Enfin il y a une prédisposition, lorsqu’une femme est infectée par le virus du VIH, on se rend compte que l’immunité baisse la durée pour atteindre le cancer du col qui était d’une dizaine d’années. Cette durée normale se rapproche parce qu’il y a une infection de VIH associée d’où l’importance pour les femmes qui sont atteintes du VIH de pouvoir s’inscrire dans un programme de dépistage. Le développement du cancer du col utérin chez ces dernières se fait très vite. Le dépistage permettra d’éviter de se retrouver avec des cas très avancés.

Vous aviez parlé d’âge…si une personne contracte le virus à l’âge de 20 ans, c’est à partir de 30 ans que la maladie se manifeste ?

Exact, si vous n’êtes pas infectés par le VIH, vous avez entre 10 et 15 ans pour développer la maladie si vous ne faites rien, voilà pourquoi il est important d’ajouter à la prévention, les rapports sexuels protégés en plus de la vaccination et le dépistage.

Est-ce qu’aujourd’hui au Burkina Faso on peut opérer les femmes atteintes du cancer du col de l’utérus ?

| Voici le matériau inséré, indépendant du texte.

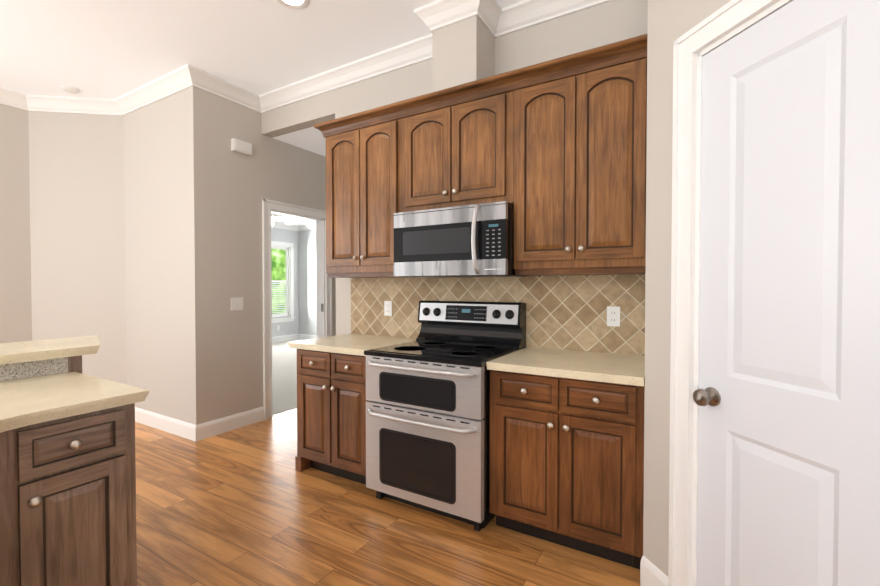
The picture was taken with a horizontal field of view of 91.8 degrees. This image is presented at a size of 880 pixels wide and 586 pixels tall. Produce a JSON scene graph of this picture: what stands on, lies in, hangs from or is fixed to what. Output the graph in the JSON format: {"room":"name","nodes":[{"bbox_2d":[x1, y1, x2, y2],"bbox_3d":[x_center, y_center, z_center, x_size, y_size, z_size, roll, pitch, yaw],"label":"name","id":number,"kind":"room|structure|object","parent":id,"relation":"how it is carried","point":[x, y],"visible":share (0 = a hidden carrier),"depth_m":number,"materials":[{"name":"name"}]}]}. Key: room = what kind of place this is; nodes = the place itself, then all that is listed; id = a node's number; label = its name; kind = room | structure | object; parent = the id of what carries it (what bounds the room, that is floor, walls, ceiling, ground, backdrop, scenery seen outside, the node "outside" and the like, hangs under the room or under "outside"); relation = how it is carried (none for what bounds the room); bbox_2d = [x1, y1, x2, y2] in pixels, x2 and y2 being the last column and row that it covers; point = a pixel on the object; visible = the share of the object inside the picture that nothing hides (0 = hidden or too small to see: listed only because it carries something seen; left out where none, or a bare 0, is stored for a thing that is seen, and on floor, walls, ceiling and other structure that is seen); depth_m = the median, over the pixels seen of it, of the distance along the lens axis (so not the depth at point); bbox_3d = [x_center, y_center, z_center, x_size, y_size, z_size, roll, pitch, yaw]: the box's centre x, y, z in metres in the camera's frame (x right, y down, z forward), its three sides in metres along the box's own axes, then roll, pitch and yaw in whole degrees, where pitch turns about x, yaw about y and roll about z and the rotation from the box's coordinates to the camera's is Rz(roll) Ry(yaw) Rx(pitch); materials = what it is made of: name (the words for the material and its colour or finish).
{"room":"kitchen","nodes":[
{"label":"kitchen","id":0,"kind":"room"},
{"bbox_2d":[0,104,23,342],"bbox_3d":[-4.532,-0.296,3.193,0.120,3.100,2.288,1,1,31],"label":"wall","id":1,"kind":"structure","parent":0,"point":[11,130],"depth_m":3.97,"materials":[{"name":"grey paint"}]},
{"bbox_2d":[0,87,35,110],"bbox_3d":[-4.458,-1.784,3.087,0.088,0.120,2.226,1,1,31],"label":"crown molding","id":2,"kind":"structure","parent":1,"relation":"attached to","point":[11,98],"depth_m":3.97,"materials":[{"name":"white wood"}]},
{"bbox_2d":[20,109,126,384],"bbox_3d":[-3.475,-0.313,4.179,0.685,3.100,0.675,1,1,31],"label":"wall","id":3,"kind":"structure","parent":0,"point":[62,240],"depth_m":4.14,"materials":[{"name":"grey paint"}]},
{"bbox_2d":[123,90,187,421],"bbox_3d":[-2.604,-0.309,3.978,1.094,3.100,0.120,1,1,31],"label":"wall","id":4,"kind":"structure","parent":0,"point":[155,245],"depth_m":3.89,"materials":[{"name":"grey paint"}]},
{"bbox_2d":[185,86,335,424],"bbox_3d":[-0.748,-0.343,5.906,0.120,3.100,5.335,1,1,31],"label":"wall","id":5,"kind":"structure","parent":0,"point":[228,190],"depth_m":3.85,"materials":[{"name":"grey paint"}]},
{"bbox_2d":[192,68,255,108],"bbox_3d":[-1.878,-1.796,3.780,0.088,0.120,0.540,1,1,31],"label":"crown molding","id":6,"kind":"structure","parent":5,"relation":"attached to","point":[203,80],"depth_m":3.73,"materials":[{"name":"white wood"}]},
{"bbox_2d":[231,297,242,309],"bbox_3d":[-1.862,0.095,3.918,0.010,0.116,0.118,1,1,31],"label":"switch plate","id":7,"kind":"object","parent":5,"relation":"attached to","point":[237,303],"visible":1,"depth_m":3.92,"materials":[{"name":"white plastic"}]},
{"bbox_2d":[231,138,251,155],"bbox_3d":[-1.822,-1.346,3.921,0.050,0.106,0.180,1,1,31],"label":"door chime","id":8,"kind":"object","parent":5,"relation":"attached to","point":[241,146],"visible":1,"depth_m":3.90,"materials":[{"name":"white plastic"}]},
{"bbox_2d":[262,199,331,419],"bbox_3d":[-1.537,0.153,4.569,0.146,2.155,0.905,1,1,31],"label":"door frame","id":9,"kind":"structure","parent":5,"relation":"attached to","point":[323,297],"depth_m":4.30,"materials":[{"name":"white wood"}]},
{"bbox_2d":[135,406,667,585],"bbox_3d":[-0.924,1.198,2.538,6.773,0.135,4.814,1,1,31],"label":"baseboard","id":10,"kind":"structure","parent":5,"relation":"attached to","point":[651,574],"depth_m":3.76,"materials":[{"name":"white wood"}]},
{"bbox_2d":[0,0,523,98],"bbox_3d":[-1.652,-1.842,0.652,8.000,0.080,6.120,1,1,31],"label":"ceiling","id":11,"kind":"structure","parent":0,"point":[107,49],"depth_m":3.10,"materials":[{"name":"white paint"}]},
{"bbox_2d":[61,85,79,93],"bbox_3d":[-3.347,-1.841,3.864,0.136,0.034,0.136,1,1,31],"label":"smoke detector","id":12,"kind":"object","parent":11,"relation":"attached to","point":[70,89],"visible":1,"depth_m":3.83,"materials":[{"name":"white plastic"}]},
{"bbox_2d":[277,0,309,8],"bbox_3d":[-0.917,-1.832,2.648,0.210,0.010,0.210,1,1,31],"label":"recessed light","id":13,"kind":"object","parent":11,"relation":"in","point":[297,4],"visible":1,"depth_m":2.69,"materials":[{"name":"white"}]},
{"bbox_2d":[414,0,495,39],"bbox_3d":[0.066,-1.777,2.675,0.496,0.120,0.088,1,1,31],"label":"crown molding","id":14,"kind":"structure","parent":11,"relation":"attached to","point":[438,14],"depth_m":2.68,"materials":[{"name":"white wood"}]},
{"bbox_2d":[272,339,302,414],"bbox_3d":[-2.816,1.207,7.248,4.900,0.054,5.355,1,1,31],"label":"floor","id":15,"kind":"structure","parent":0,"point":[284,376],"depth_m":6.09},
{"bbox_2d":[271,227,316,336],"bbox_3d":[-2.843,-0.205,7.158,4.760,2.780,5.335,1,1,31],"label":"wall","id":16,"kind":"structure","parent":0,"point":[305,304],"depth_m":10.34,"materials":[{"name":"grey paint"}]},
{"bbox_2d":[271,241,294,322],"bbox_3d":[-3.868,-0.268,9.920,0.170,1.890,1.100,1,1,31],"label":"bedroom window","id":17,"kind":"structure","parent":16,"relation":"in","point":[288,248],"depth_m":10.24,"materials":[{"name":"white"}]},
{"bbox_2d":[271,222,297,230],"bbox_3d":[-4.746,-1.554,8.270,0.088,0.120,5.095,1,1,31],"label":"crown molding","id":18,"kind":"structure","parent":16,"relation":"attached to","point":[295,227],"depth_m":10.08,"materials":[{"name":"white"}]},
{"bbox_2d":[272,334,298,342],"bbox_3d":[-4.778,1.098,8.335,0.014,0.135,5.095,1,1,31],"label":"baseboard","id":19,"kind":"structure","parent":16,"relation":"attached to","point":[290,337],"depth_m":10.16,"materials":[{"name":"white wood"}]},
{"bbox_2d":[298,224,315,230],"bbox_3d":[-1.471,-1.571,9.231,4.550,0.120,0.088,1,1,31],"label":"crown molding","id":20,"kind":"structure","parent":16,"relation":"attached to","point":[310,226],"depth_m":10.25,"materials":[{"name":"white"}]},
{"bbox_2d":[299,334,316,339],"bbox_3d":[-1.477,1.080,9.325,4.610,0.135,0.014,1,1,31],"label":"baseboard","id":21,"kind":"structure","parent":16,"relation":"attached to","point":[301,336],"depth_m":10.37,"materials":[{"name":"white wood"}]},
{"bbox_2d":[272,127,325,225],"bbox_3d":[-2.308,-1.620,6.849,5.970,0.060,5.275,1,1,31],"label":"ceiling","id":22,"kind":"structure","parent":0,"point":[312,139],"depth_m":4.37,"materials":[{"name":"white paint"}]},
{"bbox_2d":[271,214,292,224],"bbox_3d":[-2.536,-1.342,6.694,1.219,0.490,1.165,1,1,31],"label":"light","id":23,"kind":"object","parent":22,"relation":"hanging from","point":[288,221],"visible":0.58,"depth_m":6.68,"materials":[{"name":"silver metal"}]},
{"bbox_2d":[135,408,639,585],"bbox_3d":[-2.155,1.324,0.646,10.000,0.050,9.500,1,1,31],"label":"floor","id":24,"kind":"structure","parent":0,"point":[248,505],"depth_m":2.26,"materials":[{"name":"brown wood"}]},
{"bbox_2d":[0,335,148,585],"bbox_3d":[-1.428,0.776,1.049,2.305,1.030,1.847,1,1,31],"label":"base cabinet","id":25,"kind":"object","parent":24,"relation":"on","point":[67,479],"visible":1,"depth_m":1.46,"materials":[{"name":"brown wood"}]},
{"bbox_2d":[287,334,415,484],"bbox_3d":[-0.592,0.799,3.106,0.740,0.914,0.657,1,1,31],"label":"base cabinet","id":26,"kind":"object","parent":24,"relation":"on","point":[331,404],"visible":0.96,"depth_m":2.85,"materials":[{"name":"brown wood"}]},
{"bbox_2d":[364,300,525,530],"bbox_3d":[0.038,0.661,2.662,0.786,1.205,0.764,1,1,31],"label":"range","id":27,"kind":"object","parent":24,"relation":"on","point":[428,421],"visible":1,"depth_m":2.42,"materials":[{"name":"silver metal"}]},
{"bbox_2d":[486,347,644,568],"bbox_3d":[0.727,0.812,2.319,0.744,0.914,0.657,1,1,31],"label":"base cabinet","id":28,"kind":"object","parent":24,"relation":"on","point":[566,448],"visible":0.98,"depth_m":2.05,"materials":[{"name":"brown wood"}]},
{"bbox_2d":[261,0,647,355],"bbox_3d":[0.717,-0.288,2.759,5.860,3.100,0.120,1,1,31],"label":"wall","id":29,"kind":"structure","parent":0,"point":[608,22],"depth_m":2.87,"materials":[{"name":"grey paint"}]},
{"bbox_2d":[252,36,431,112],"bbox_3d":[-0.842,-1.792,3.535,2.120,0.120,0.100,1,1,31],"label":"crown molding","id":30,"kind":"structure","parent":29,"relation":"attached to","point":[415,51],"depth_m":3.48,"materials":[{"name":"white wood"}]},
{"bbox_2d":[321,106,400,273],"bbox_3d":[-0.496,-0.710,3.217,0.719,1.106,0.324,1,1,31],"label":"upper cabinet","id":31,"kind":"object","parent":29,"relation":"attached to","point":[363,152],"depth_m":3.06,"materials":[{"name":"brown wood"}]},
{"bbox_2d":[401,74,512,211],"bbox_3d":[0.159,-0.898,2.823,0.803,0.716,0.324,1,1,31],"label":"upper cabinet","id":32,"kind":"object","parent":29,"relation":"attached to","point":[457,145],"depth_m":2.66,"materials":[{"name":"brown wood"}]},
{"bbox_2d":[393,201,525,277],"bbox_3d":[0.125,-0.317,2.764,0.787,0.420,0.473,1,1,31],"label":"over-the-range microwave","id":33,"kind":"object","parent":32,"relation":"attached to","point":[475,240],"visible":1,"depth_m":2.57,"materials":[{"name":"silver metal"}]},
{"bbox_2d":[351,274,644,355],"bbox_3d":[0.236,0.096,2.977,2.277,0.496,0.010,1,1,31],"label":"backsplash","id":34,"kind":"structure","parent":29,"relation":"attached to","point":[566,312],"depth_m":2.72,"materials":[{"name":"tile"}]},
{"bbox_2d":[384,301,391,315],"bbox_3d":[-0.408,0.117,3.349,0.072,0.116,0.010,1,1,31],"label":"outlet","id":35,"kind":"object","parent":34,"relation":"attached to","point":[387,308],"visible":1,"depth_m":3.35,"materials":[{"name":"white plastic"}]},
{"bbox_2d":[607,306,619,326],"bbox_3d":[1.017,0.134,2.500,0.072,0.116,0.010,1,1,31],"label":"outlet","id":36,"kind":"object","parent":34,"relation":"attached to","point":[613,316],"visible":1,"depth_m":2.50,"materials":[{"name":"white plastic"}]},
{"bbox_2d":[484,0,611,37],"bbox_3d":[0.726,-1.776,2.600,0.890,0.120,0.100,1,1,31],"label":"crown molding","id":37,"kind":"structure","parent":29,"relation":"attached to","point":[495,18],"depth_m":2.70,"materials":[{"name":"white wood"}]},
{"bbox_2d":[513,38,646,273],"bbox_3d":[0.819,-0.696,2.433,0.730,1.106,0.324,1,1,31],"label":"upper cabinet","id":38,"kind":"object","parent":29,"relation":"attached to","point":[553,151],"depth_m":2.28,"materials":[{"name":"brown wood"}]},
{"bbox_2d":[432,15,494,91],"bbox_3d":[0.160,-1.517,2.838,0.320,0.645,0.280,1,1,31],"label":"wall column","id":39,"kind":"structure","parent":0,"point":[463,51],"depth_m":2.72,"materials":[{"name":"grey paint"}]},
{"bbox_2d":[643,0,730,575],"bbox_3d":[1.346,-0.259,1.075,1.570,3.100,2.130,1,1,31],"label":"wall","id":40,"kind":"structure","parent":0,"point":[670,22],"depth_m":1.76,"materials":[{"name":"grey paint"}]},
{"bbox_2d":[668,0,792,585],"bbox_3d":[1.072,0.158,1.313,0.146,2.258,0.782,0,1,-14],"label":"door frame","id":41,"kind":"structure","parent":40,"relation":"attached to","point":[728,21],"depth_m":1.60,"materials":[{"name":"white wood"}]},
{"bbox_2d":[693,0,879,585],"bbox_3d":[1.036,0.208,1.306,0.450,2.141,0.447,1,1,31],"label":"pantry door","id":42,"kind":"structure","parent":40,"relation":"in","point":[786,396],"depth_m":1.26,"materials":[{"name":"white paint"}]},
{"label":"outside","id":43,"kind":"structure","parent":0,"visible":0},
{"bbox_2d":[271,249,285,313],"bbox_3d":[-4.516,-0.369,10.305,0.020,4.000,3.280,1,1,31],"label":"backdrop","id":44,"kind":"structure","parent":43,"point":[278,263],"depth_m":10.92,"materials":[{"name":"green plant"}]}
]}

Aujourd’hui pour un cancer du col de l’utérus, on peut l’opérer s’il est opérable. Si la patiente n’est pas éligible pour l’opération ou pour la radiothérapie, il y a la chimiothérapie qui est notre spécialité. Mais le maillon manquant qui concerne la grande majorité des patientes atteintes du cancer du col de l’utérus, c’est la radiothérapie.

D’où une fois de plus notre cri de cœur pour que les autorités actuelles s’engagent le plus tôt possible pour aider ces femmes atteintes du cancer du col utérin et qui n’ont pas les moyens pour aller se faire soigner à l’extérieur mais qui ont l’indication de la radiothérapie à pouvoir le faire sinon elles finiront par mourir avec le temps à cause des complications qui vont survenir.

Vous aviez dit que lorsqu’on est au stade de lésions de cellules précancéreuses on peut guérir, mais lorsque la maladie se déclare est-ce qu’on peut guérir ?

Pour guérir du cancer du col il y a deux choses, la première c’est la découverte des lésions de cellules précancéreuses avec une guérison à 100%. Mais lorsque vous dépassez cette étape et qu’on est à un stade de cancer il y a deux situations aussi à savoir le cancer découvert au début et celui découvert à un stade avancé.

Lorsque c’est au début vous êtes éligible au traitement mais on ne peut pas parler de guérison, Puisqu’on doit après le traitement que vous aurez soit la chirurgie pour très peu de cas dans notre contexte, soit la radiothérapie couplée à la chimiothérapie ce qu’on appelle la radio-chimiothérapie concomitante où vous alliez avoir votre traitement et après vous serez dans un programme de surveillance où votre cancérologue vous surveillera sur une période de cinq ans.

Passé les cinq ans, votre cancérologue vous dira que vous êtes en rémission complète. Donc le terme guérison est surtout applicable au stade de lésions précancéreuses mais dès que le cancer s’installe, on fait attention avec le terme guérison en cancérologie. On parle plutôt après une période de surveillance de cinq ans, de rémission complète. C’est pour cela que nous incitons les femmes de plus 25 ans à s’orienter vers un programme de dépistage, à se protéger lors des rapports sexuels et les jeunes éligibles pour la vaccination contre HPV à ne pas hésiter à le faire.

Quel est votre dernier mot ?

C’est important donc que nous puissions ensemble nous engager dans la lutte contre le cancer parce que c’est un problème de santé publique. Une fois que vous avez un cancer, c’est toute une famille qui est triste. C’est l’inactivité, ce qui a une incidence économique. Pour terminer, il faut l’activité de notre centre de radiothérapie le plus tôt possible pour le bonheur de nos patients.

Car c’est une discrimination de voir que certains arrivent à se soigner hors du pays et la grande majorité n’arrive pas à le faire même s’ils avaient commencé leur traitement mais qui n’ont plus la possibilité de le terminer qui demeure incomplet. Et qui dit incomplet parle de rechute élevée ou de progression vers stades de métastase. Alors en ce moment on ne peut plus rien faire comme traitement curatif et la patiente n’aura que des soins palliatifs.